INFORMATION SHOWN:

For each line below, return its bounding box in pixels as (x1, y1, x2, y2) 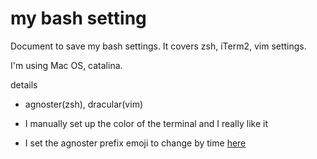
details (10, 78, 38, 91)
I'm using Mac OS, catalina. (10, 59, 123, 71)
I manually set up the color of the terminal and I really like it (24, 117, 268, 129)
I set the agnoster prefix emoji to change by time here (24, 137, 247, 149)
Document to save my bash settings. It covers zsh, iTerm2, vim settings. (10, 40, 307, 52)
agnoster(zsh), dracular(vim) (24, 98, 143, 110)
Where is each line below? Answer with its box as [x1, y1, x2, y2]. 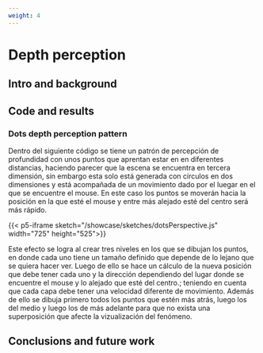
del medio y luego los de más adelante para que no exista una [8, 303, 211, 313]
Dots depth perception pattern [8, 128, 128, 139]
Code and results [8, 104, 95, 117]
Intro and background [8, 77, 117, 91]
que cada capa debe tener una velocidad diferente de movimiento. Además [8, 286, 254, 296]
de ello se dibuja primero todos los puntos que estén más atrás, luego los [8, 294, 247, 304]
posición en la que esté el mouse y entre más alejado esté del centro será [8, 196, 249, 206]
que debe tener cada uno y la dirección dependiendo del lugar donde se [8, 269, 244, 278]
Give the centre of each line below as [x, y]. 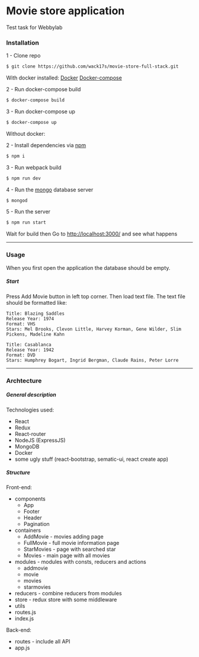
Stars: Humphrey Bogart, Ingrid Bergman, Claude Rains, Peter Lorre [92, 360]
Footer [31, 512]
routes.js [25, 613]
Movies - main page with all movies [67, 556]
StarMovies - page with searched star [70, 549]
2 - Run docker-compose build [44, 90]
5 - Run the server [28, 212]
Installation [23, 43]
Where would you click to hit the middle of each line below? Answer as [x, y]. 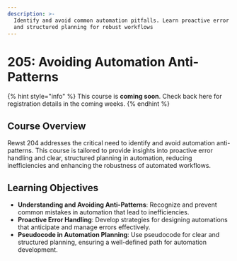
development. [37, 249]
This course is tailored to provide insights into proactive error [124, 151]
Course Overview [47, 126]
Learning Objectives [53, 188]
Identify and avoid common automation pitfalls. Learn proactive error [122, 20]
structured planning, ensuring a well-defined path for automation [112, 242]
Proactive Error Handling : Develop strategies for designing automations [122, 219]
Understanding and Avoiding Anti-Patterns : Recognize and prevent [117, 205]
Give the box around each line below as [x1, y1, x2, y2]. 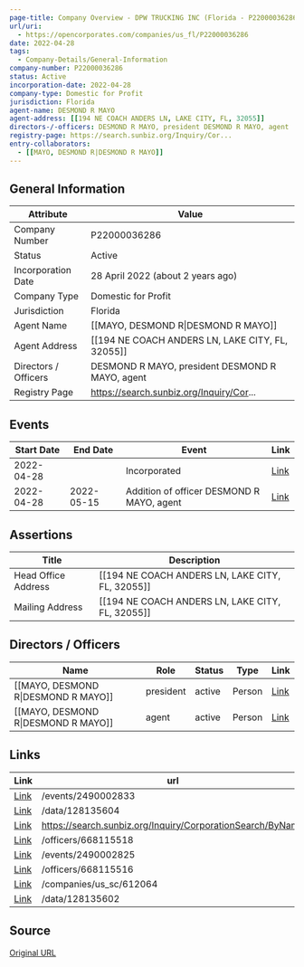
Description [168, 554, 221, 566]
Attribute [28, 208, 68, 221]
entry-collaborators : [9, 139, 91, 148]
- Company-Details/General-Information [17, 55, 168, 64]
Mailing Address [14, 601, 83, 613]
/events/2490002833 [41, 789, 136, 801]
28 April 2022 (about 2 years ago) [90, 270, 238, 282]
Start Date [14, 444, 61, 457]
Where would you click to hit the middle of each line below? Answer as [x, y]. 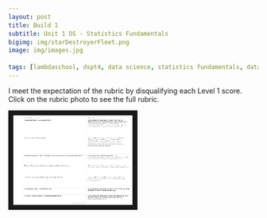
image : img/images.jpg [46, 51]
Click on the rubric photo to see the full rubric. [84, 99]
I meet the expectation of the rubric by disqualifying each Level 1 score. [125, 91]
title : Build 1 [33, 25]
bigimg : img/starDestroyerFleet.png [69, 42]
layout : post [30, 17]
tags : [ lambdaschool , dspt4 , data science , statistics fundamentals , [126, 68]
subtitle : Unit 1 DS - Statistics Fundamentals [89, 33]
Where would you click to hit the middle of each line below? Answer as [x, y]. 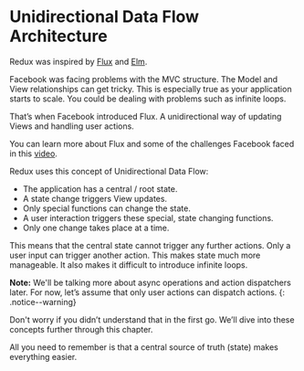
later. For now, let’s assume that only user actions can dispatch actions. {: [147, 292]
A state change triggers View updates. [94, 198]
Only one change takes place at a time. [96, 228]
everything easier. [43, 356]
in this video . [33, 154]
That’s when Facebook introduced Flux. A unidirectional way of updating [146, 116]
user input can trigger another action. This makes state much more [135, 255]
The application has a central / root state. [100, 188]
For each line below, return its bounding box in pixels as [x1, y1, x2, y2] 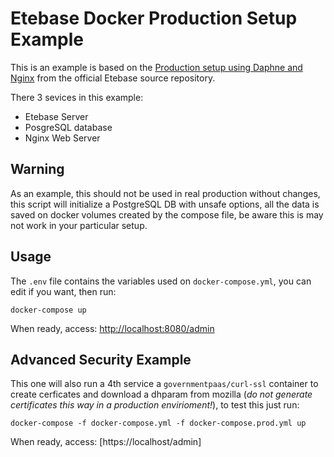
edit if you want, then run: [10, 285, 117, 297]
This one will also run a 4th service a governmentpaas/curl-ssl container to [10, 378, 319, 390]
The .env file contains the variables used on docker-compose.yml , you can [10, 275, 312, 287]
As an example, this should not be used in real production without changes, [10, 187, 321, 199]
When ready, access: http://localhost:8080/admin [10, 322, 215, 334]
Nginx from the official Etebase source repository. [10, 72, 216, 84]
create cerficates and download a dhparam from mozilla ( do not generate [10, 388, 313, 401]
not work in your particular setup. [10, 219, 148, 231]
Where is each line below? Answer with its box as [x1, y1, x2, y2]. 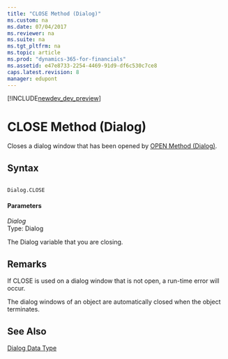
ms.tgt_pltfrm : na [7, 43, 61, 50]
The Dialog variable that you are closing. [7, 238, 123, 247]
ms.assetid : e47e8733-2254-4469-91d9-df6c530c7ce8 [7, 62, 158, 69]
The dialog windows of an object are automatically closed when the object [7, 298, 221, 306]
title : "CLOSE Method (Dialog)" [7, 10, 101, 17]
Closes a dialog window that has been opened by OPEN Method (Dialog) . [7, 142, 218, 150]
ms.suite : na [7, 36, 45, 43]
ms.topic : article [7, 50, 61, 57]
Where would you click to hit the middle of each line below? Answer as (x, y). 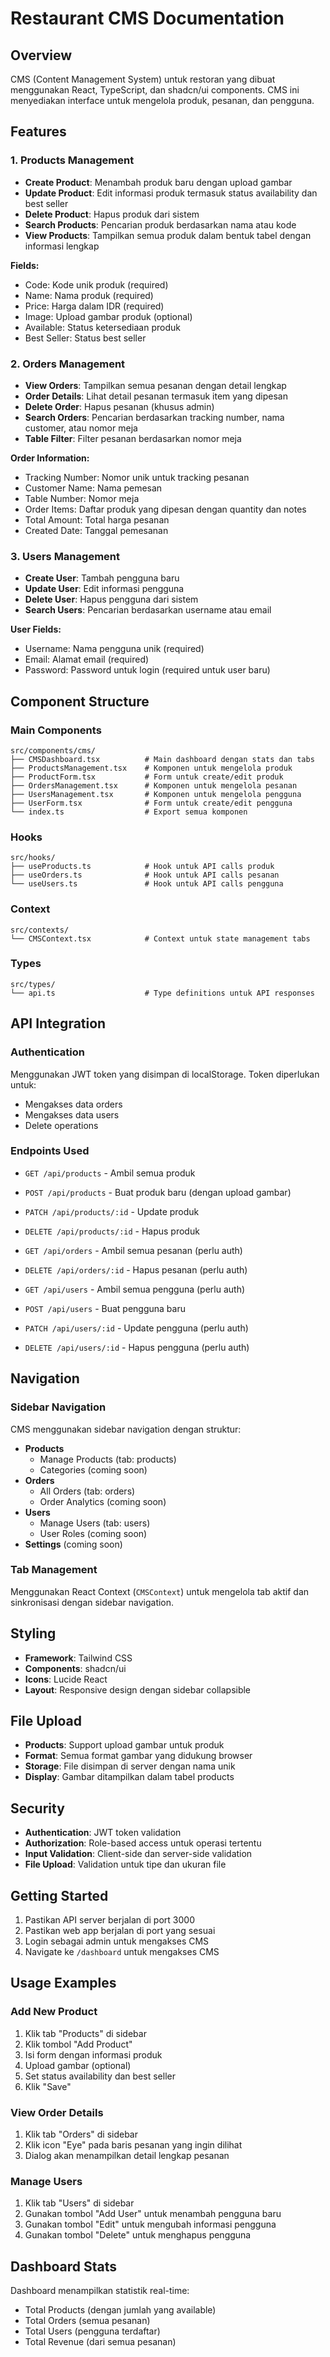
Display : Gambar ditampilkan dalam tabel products (129, 1777)
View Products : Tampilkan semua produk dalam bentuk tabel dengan (168, 235)
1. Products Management (72, 160)
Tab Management (54, 1570)
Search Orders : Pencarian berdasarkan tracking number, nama (154, 417)
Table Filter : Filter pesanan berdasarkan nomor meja (133, 438)
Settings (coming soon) (73, 1544)
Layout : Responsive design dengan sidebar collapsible (138, 1689)
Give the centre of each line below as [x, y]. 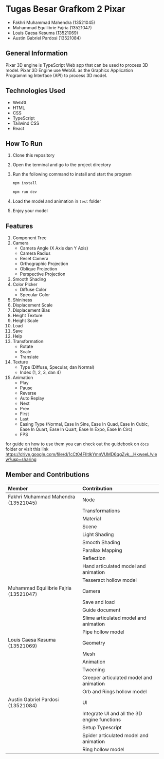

WHAT TO DO: Please determine how many lines of the records above include the word "compose", replying with a number alone.

RESPONSE BELOW: 2